Nella realtà, al nome “letterario” di Salvatore Picone (che speriamo di potere vedere in futuro raccontato anche nella fortunata serie televisiva Màkari della Rai) corrisponde proprio al nome e cognome del giornalista, animatore di tante iniziative culturali e autore lui stesso di alcuni libri dedicati a Racalmuto. Amico nella vita dello scrittore, nel libro è il simbolo della “restanza”, termine che si accorda con resistenza e speranza.
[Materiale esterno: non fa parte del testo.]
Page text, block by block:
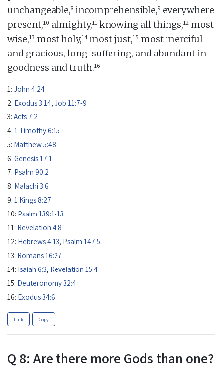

Quel tutt’uno che fa uscire rafforzati dalle criticità di certi luoghi; quella forza positiva che, malgrado tutto, obbliga a reagire con coraggio, diventando resilienza.
I camminatori di Màkari, una volta giunti a destinazione, incontrano quindi Picone e con gustoso sapere li guida fra i “santuari della memoria” del paese; la storia prende così corpo già nell’albergo in cui alloggiano le cui le stanze portano i nomi di alcuni tra i più noti personaggi letterari dei libri di Sciascia: Bellodi, il professor Laurana, Don Mariano… “La tua stanza si chiama l’Abate Vella, Peppe – un prete basso e grosso che raccontava minchiate proprio come te”.
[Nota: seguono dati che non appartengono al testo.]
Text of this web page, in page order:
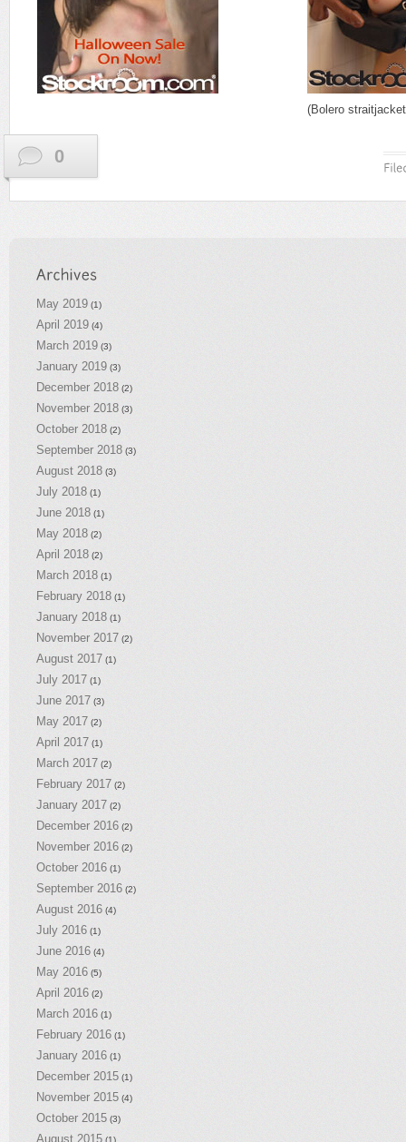
(Bolero
0
May 2019 (1)
April 2019 (4)
March 2019 (3)
January 2019 (3)
December 2018 (2)
November 2018 (3)
October 2018 (2)
September 2018 (3)
August 2018 (3)
July 2018 (1)
June 2018 (1)
May 2018 (2)
April 2018 (2)
March 2018 (1)
February 2018 (1)
January 2018 (1)
November 2017 (2)
August 2017 (1)
July 2017 (1)
June 2017 (3)
May 2017 (2)
April 2017 (1)
March 2017 (2)
February 2017 (2)
January 2017 (2)
December 2016 (2)
November 2016 (2)
October 2016 (1)
September 2016 (2)
August 2016 (4)
July 2016 (1)
June 2016 (4)
May 2016 (5)
April 2016 (2)
March 2016 (1)
February 2016 (1)
January 2016 (1)
December 2015 (1)
November 2015 (4)
October 2015 (3)
August 2015 (1)

Come avrebbe potuto il nostro Totò Picone non dire la verità, nonostante la rigogliosa fontana con “molte bocche”, in cui li aveva condotti, l’acqua si perde nel nulla e l’acquedotto regionale è a secco! Perchè nascondere che il paese, un tempo demograficamente numeroso, si spopola ogni giorno sempre di più – “un tramonto lento e inesorabile” – e che comunque lui ugualmente spera di restarvi e farvi crescere la figlioletta Giada.
Giunti ai piedi della scalinata della chiesa di Maria SS. del Monte, il giornalista di Racalmuto mostra a Lamanna la lapide posta sul muro del Circolo dei salinari e zolfatari, a pochi passi dal municipio.
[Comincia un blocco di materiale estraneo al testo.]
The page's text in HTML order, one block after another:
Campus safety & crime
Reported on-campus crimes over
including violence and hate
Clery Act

È la frase che parla dell’onorevole in visita al circolo che, dopo tante promesse, dopo aver rotto l’unica lampada a disposizione dei soci, lascia i minatori al buio. Come non poteva dunque indicare quelle parole scritte da Leonardo Sciascia in uno dei suoi libri “autoctoni”, ancora attuali; frasi che inducono il papà di Lamanna a rivolgersi al figlio per dirgli che scrive storie e le pubblica: “…impara dai grandi scrittori”.
Succede di più. Nella parte in cui il gruppo si reca nella casa in cui visse il Maestro di Regalpetra, ecco l’incontro con Pippo Di Falco (“l’uomo dal furore di avere libri”) e poi Gigi, Ignazio, Lillo, Giovanni, Peppe e altri di quel gruppo di “CasaSciascia” più volte citato nelle pagine del libro. “Un posto piccolo dove è nato un grande”, lo definisce il padre di Lamanna. In fondo un po’ come Màkari, replica Saverio, da dove si vede comunque il mare.
La sera vanno tutti insieme a cena nel corso della quale avvertono degli spari. Forse un omicidio? Un morto? Un ferito? La macchina rossa era dei sicari? È Ignazio a mostrare tutto il parapiglia che ne è scaturito dalla fuga della folla, che in quel momento riempiva la piazza.
E così, dopo la “sparatina”, ci piace pensare che Peppe Piccionello, specularmente alla sua figura, incontra proprio a Racalmuto (il paese, come si sa, dell’autore di questo racconto) alcuni dei veri, tanto quanto lui, “nostrani” personaggi savatteriani.
Il resto della storia è nelle pagine del nuovo romanzo di Gaetano Savatteri in parte ambientato, come richiesto da tanti Racalmutesi, nella nostra terra di sale, zolfo e irriverenza.